The MBL team focused on phthalates (plasticizers), chemicals that are widely used in plastic packaging and other consumer products that wash into the ocean; and potassium nitrate, which enters marshes through runoff from lawn fertilizers.

When Nematostella embryos were exposed to phthalate and nitrate concentrations commonly found in coastal environments (1-20 µM), they showed a gross decrease in body size two weeks after exposure. The animals also had fewer tentacles, and the tentacles that did grow were misshapen or uneven in length or number.

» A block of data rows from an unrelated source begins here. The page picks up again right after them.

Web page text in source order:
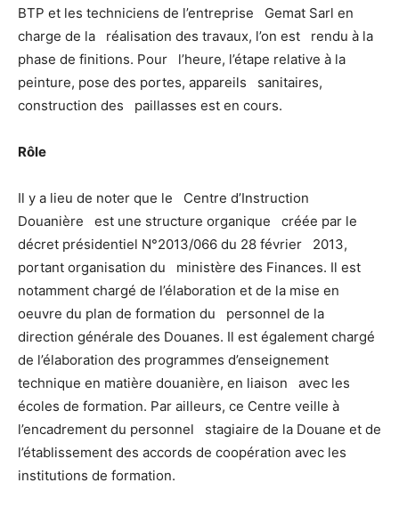
BTP et les techniciens de l’entreprise Gemat Sarl en
charge de la réalisation des travaux, l’on est rendu à la
phase de finitions. Pour l’heure, l’étape relative à la
peinture, pose des portes, appareils sanitaires,
construction des paillasses est en cours.
Rôle
Il y a lieu de noter que le Centre d’Instruction
Douanière est une structure organique créée par le
décret présidentiel N°2013/066 du 28 février 2013,
portant organisation du ministère des Finances. Il est
notamment chargé de l’élaboration et de la mise en
oeuvre du plan de formation du personnel de la
direction générale des Douanes. Il est également chargé
de l’élaboration des programmes d’enseignement
technique en matière douanière, en liaison avec les
écoles de formation. Par ailleurs, ce Centre veille à
l’encadrement du personnel stagiaire de la Douane et de
l’établissement des accords de coopération avec les
institutions de formation.
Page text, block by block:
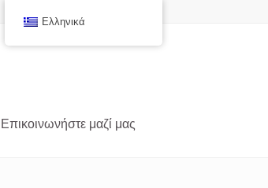
Επικοινωνήστε μαζί μας
Ελληνικά
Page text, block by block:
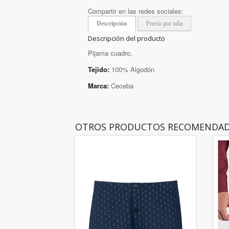
Compartir en las redes sociales:
Descripción Precio por talla
Descripción del producto
Pijama cuadro.
Tejido: 100% Algodón
Marca: Ceceba
OTROS PRODUCTOS
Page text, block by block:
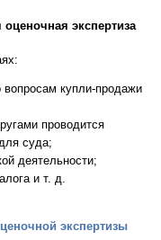
экспертиза
купли-продажи
проводится
суда;
деятельности;
и т. д.
экспертизы
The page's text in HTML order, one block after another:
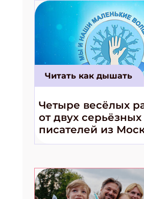
Читать как дышать
Четыре весёлых
от двух серьёзных
писателей из
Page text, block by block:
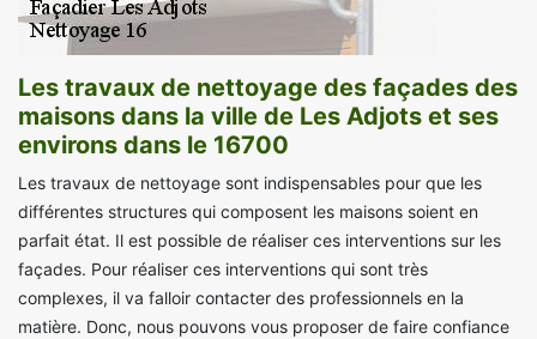
Les travaux de nettoyage des façades des
maisons dans la ville de Les Adjots et ses
environs dans le 16700
Les travaux de nettoyage sont indispensables pour que les
différentes structures qui composent les maisons soient en
parfait état. Il est possible de réaliser ces interventions sur les
façades. Pour réaliser ces interventions qui sont très
complexes, il va falloir contacter des professionnels en la
matière. Donc, nous pouvons vous proposer de faire confiance
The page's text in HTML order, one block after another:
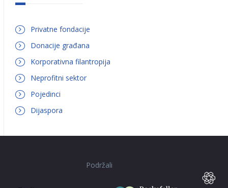
Privatne fondacije
Donacije građana
Korporativna filantropija
Neprofitni sektor
Pojedinci
Dijaspora
Podržali
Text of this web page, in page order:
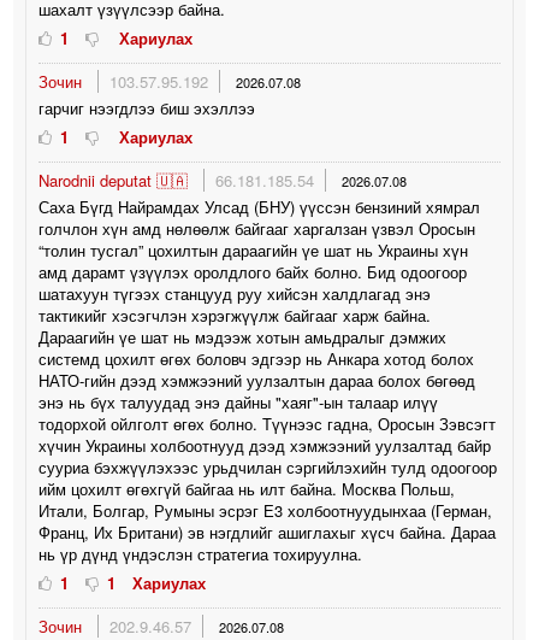
шахалт үзүүлсээр байна.
1
Хариулах
Зочин
103.57.95.192 2026.07.08
гарчиг нээгдлээ биш эхэллээ
1
Хариулах
Narodnii deputat 🇺🇦
66.181.185.54 2026.07.08
Саха Бүгд Найрамдах Улсад (БНУ) үүссэн бензиний хямрал
голчлон хүн амд нөлөөлж байгааг харгалзан үзвэл Оросын
“толин тусгал” цохилтын дараагийн үе шат нь Украины хүн
амд дарамт үзүүлэх оролдлого байх болно. Бид одоогоор
шатахуун түгээх станцууд руу хийсэн халдлагад энэ
тактикийг хэсэгчлэн хэрэгжүүлж байгааг харж байна.
Дараагийн үе шат нь мэдээж хотын амьдралыг дэмжих
системд цохилт өгөх боловч эдгээр нь Анкара хотод болох
НАТО-гийн дээд хэмжээний уулзалтын дараа болох бөгөөд
энэ нь бүх талуудад энэ дайны "хаяг"-ын талаар илүү
тодорхой ойлголт өгөх болно. Түүнээс гадна, Оросын Зэвсэгт
хүчин Украины холбоотнууд дээд хэмжээний уулзалтад байр
сууриа бэхжүүлэхээс урьдчилан сэргийлэхийн тулд одоогоор
ийм цохилт өгөхгүй байгаа нь илт байна. Москва Польш,
Итали, Болгар, Румыны эсрэг Е3 холбоотнуудынхаа (Герман,
Франц, Их Британи) эв нэгдлийг ашиглахыг хүсч байна. Дараа
нь үр дүнд үндэслэн стратегиа тохируулна.
1
1
Хариулах
Зочин
202.9.46.57 2026.07.08

In addition, the pollutant-exposed animals had a severely reduced number of stinging cells (cnidocytes), which they use as a defense mechanism and to capture food.

“At a certain point, the animals just die, because they can’t defend themselves or feed themselves properly,” said Echeverri.

Because Nematostella is sessile (stationary), it must constantly acclimate to environmental changes, such as temperature and salinity. “They have what we call adaptive plasticity; they are resilient to change,” Echeverri said. “But we think there is a limit to that resilience. And as you bring in more pollution, they reach that limit of resilience much faster.”

The study is unusual in that it integrates assessment of the pollutants’ impact on Nematostella’s microbiome. Led by MBL scientists Mitchell Sogin and Emil Ruff, the team sequenced the microbiomes of animals after 10 days of pollutant exposure.

“Certain classes of microbes became much more dominant after exposure,” said Echeverri. “How this affects the physiology of the animal, we don’t completely know yet.”

Shifts in the microbiome can serve as sentinels of change in the health of the host, as shown by prior studies in other animals, including corals and humans.

“A next step is to link changes in the Nematostella microbiome to changes in the animal’s development,” Echeverri said.

Other studies of the effects of phthalates on embryonic development in vertebrates, including frogs and zebrafish, identified defects in body growth similar to what was found in Nematostella. These include slower body growth and defects of cells in the ectodermal lineage (such as the cnidocytes). Impacts on the endocrine system and on fertility have also been documented in other species.